» **TASK BRIEF**
Repeat the records exactly, with one exception: no images.

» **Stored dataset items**

* * * * *

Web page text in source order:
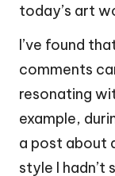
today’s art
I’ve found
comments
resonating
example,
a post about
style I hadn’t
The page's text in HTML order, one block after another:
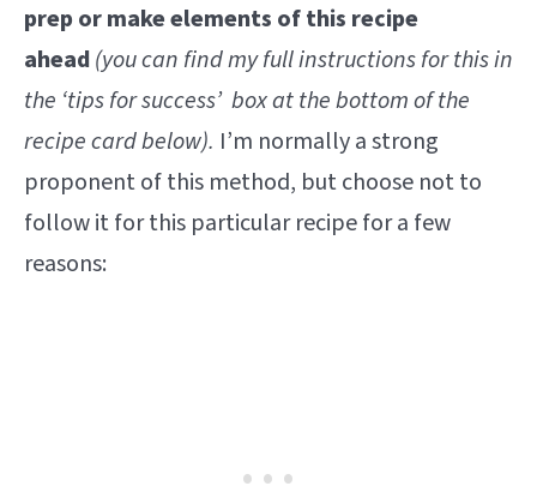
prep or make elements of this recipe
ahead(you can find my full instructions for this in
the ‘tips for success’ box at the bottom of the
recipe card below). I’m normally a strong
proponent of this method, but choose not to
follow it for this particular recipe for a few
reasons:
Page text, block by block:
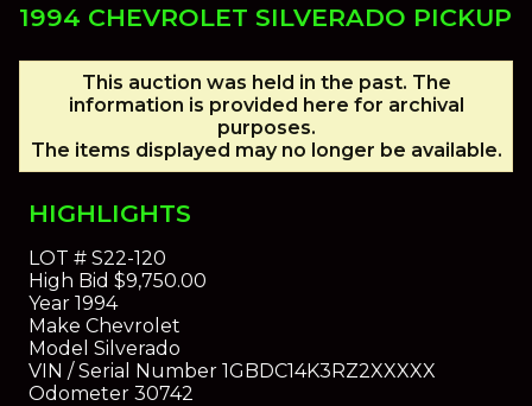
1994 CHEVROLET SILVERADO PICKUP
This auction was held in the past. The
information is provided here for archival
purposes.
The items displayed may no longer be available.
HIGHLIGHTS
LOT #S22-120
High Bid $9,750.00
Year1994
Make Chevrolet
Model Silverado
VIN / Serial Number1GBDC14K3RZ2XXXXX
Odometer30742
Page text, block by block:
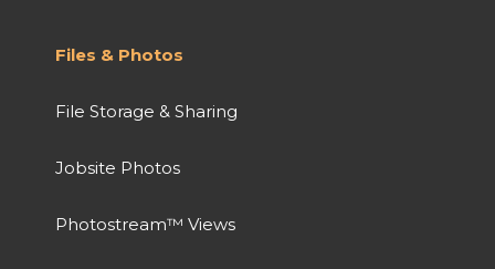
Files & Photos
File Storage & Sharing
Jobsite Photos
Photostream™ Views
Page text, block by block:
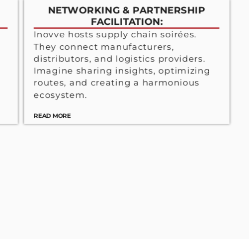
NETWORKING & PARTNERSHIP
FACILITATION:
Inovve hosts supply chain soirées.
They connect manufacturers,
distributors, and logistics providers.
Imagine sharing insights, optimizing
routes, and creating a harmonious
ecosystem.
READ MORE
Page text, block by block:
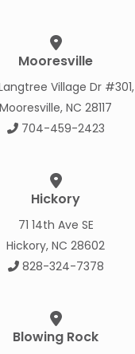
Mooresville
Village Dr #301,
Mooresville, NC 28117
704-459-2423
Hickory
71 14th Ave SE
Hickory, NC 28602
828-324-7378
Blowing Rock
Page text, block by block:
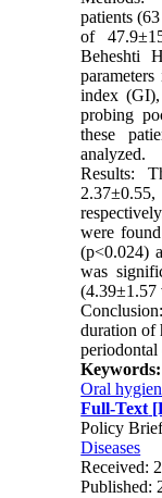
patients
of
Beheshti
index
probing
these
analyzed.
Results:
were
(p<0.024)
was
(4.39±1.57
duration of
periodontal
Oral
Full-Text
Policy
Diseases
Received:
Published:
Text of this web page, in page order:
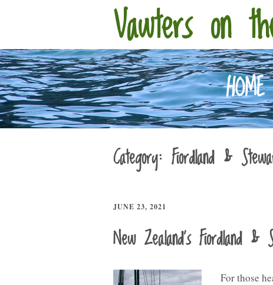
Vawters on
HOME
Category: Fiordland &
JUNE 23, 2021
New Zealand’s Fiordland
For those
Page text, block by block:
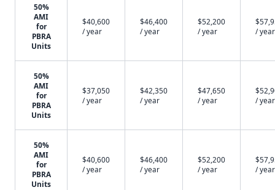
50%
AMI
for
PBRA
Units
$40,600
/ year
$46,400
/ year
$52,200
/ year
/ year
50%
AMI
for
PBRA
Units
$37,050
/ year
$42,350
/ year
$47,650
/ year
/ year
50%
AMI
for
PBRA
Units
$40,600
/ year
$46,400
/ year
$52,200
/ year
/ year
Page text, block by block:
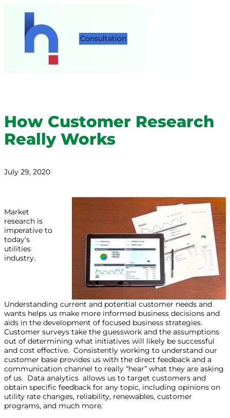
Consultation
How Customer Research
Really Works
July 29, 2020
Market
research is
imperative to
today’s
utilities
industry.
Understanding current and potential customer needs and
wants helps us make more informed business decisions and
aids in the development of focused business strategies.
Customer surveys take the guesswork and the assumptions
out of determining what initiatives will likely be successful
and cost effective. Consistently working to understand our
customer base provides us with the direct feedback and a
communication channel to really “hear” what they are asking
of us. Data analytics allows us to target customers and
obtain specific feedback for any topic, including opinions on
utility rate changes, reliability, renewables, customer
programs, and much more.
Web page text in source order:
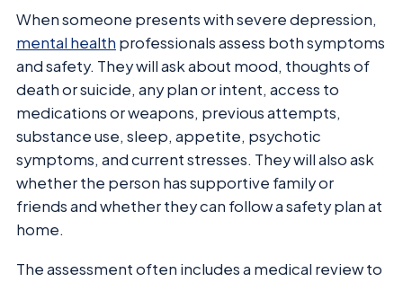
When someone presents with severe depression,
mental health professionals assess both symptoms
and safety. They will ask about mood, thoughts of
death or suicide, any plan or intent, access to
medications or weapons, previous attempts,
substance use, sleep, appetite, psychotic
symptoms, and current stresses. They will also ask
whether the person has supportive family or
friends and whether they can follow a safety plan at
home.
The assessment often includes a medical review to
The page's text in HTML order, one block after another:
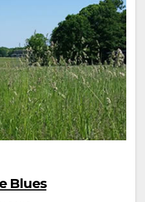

* * * * *

» **OUTPUT OF THE EXERCISE**
Web page text in source order:
today’s art
I’ve found
comments
resonating
example,
a post about
style I hadn’t
The page's text in HTML order, one block after another:
prep or make elements of this recipe
ahead(you can find my full instructions for this in
the ‘tips for success’ box at the bottom of the
recipe card below). I’m normally a strong
proponent of this method, but choose not to
follow it for this particular recipe for a few
reasons:
Page text, block by block:
1994 CHEVROLET SILVERADO PICKUP
This auction was held in the past. The
information is provided here for archival
purposes.
The items displayed may no longer be available.
HIGHLIGHTS
LOT #S22-120
High Bid $9,750.00
Year1994
Make Chevrolet
Model Silverado
VIN / Serial Number1GBDC14K3RZ2XXXXX
Odometer30742
Page text, block by block:
Files & Photos
File Storage & Sharing
Jobsite Photos
Photostream™ Views
Page text, block by block:
NETWORKING & PARTNERSHIP
FACILITATION:
Inovve hosts supply chain soirées.
They connect manufacturers,
distributors, and logistics providers.
Imagine sharing insights, optimizing
routes, and creating a harmonious
ecosystem.
READ MORE
Page text, block by block:
Mooresville
Village Dr #301,
Mooresville, NC 28117
704-459-2423
Hickory
71 14th Ave SE
Hickory, NC 28602
828-324-7378
Blowing Rock
Page text, block by block:
patients
of
Beheshti
index
probing
these
analyzed.
Results:
were
(p<0.024)
was
(4.39±1.57
duration of
periodontal
Oral
Full-Text
Policy
Diseases
Received:
Published:
Text of this web page, in page order:
Vawters on
HOME
Category: Fiordland &
JUNE 23, 2021
New Zealand’s Fiordland
For those
Page text, block by block:
50%
AMI
for
PBRA
Units
$40,600
/ year
$46,400
/ year
$52,200
/ year
/ year
50%
AMI
for
PBRA
Units
$37,050
/ year
$42,350
/ year
$47,650
/ year
/ year
50%
AMI
for
PBRA
Units
$40,600
/ year
$46,400
/ year
$52,200
/ year
/ year
Page text, block by block:
Consultation
How Customer Research
Really Works
July 29, 2020
Market
research is
imperative to
today’s
utilities
industry.
Understanding current and potential customer needs and
wants helps us make more informed business decisions and
aids in the development of focused business strategies.
Customer surveys take the guesswork and the assumptions
out of determining what initiatives will likely be successful
and cost effective. Consistently working to understand our
customer base provides us with the direct feedback and a
communication channel to really “hear” what they are asking
of us. Data analytics allows us to target customers and
obtain specific feedback for any topic, including opinions on
utility rate changes, reliability, renewables, customer
programs, and much more.
Web page text in source order:
When someone presents with severe depression,
mental health professionals assess both symptoms
and safety. They will ask about mood, thoughts of
death or suicide, any plan or intent, access to
medications or weapons, previous attempts,
substance use, sleep, appetite, psychotic
symptoms, and current stresses. They will also ask
whether the person has supportive family or
friends and whether they can follow a safety plan at
home.
The assessment often includes a medical review to
The page's text in HTML order, one block after another:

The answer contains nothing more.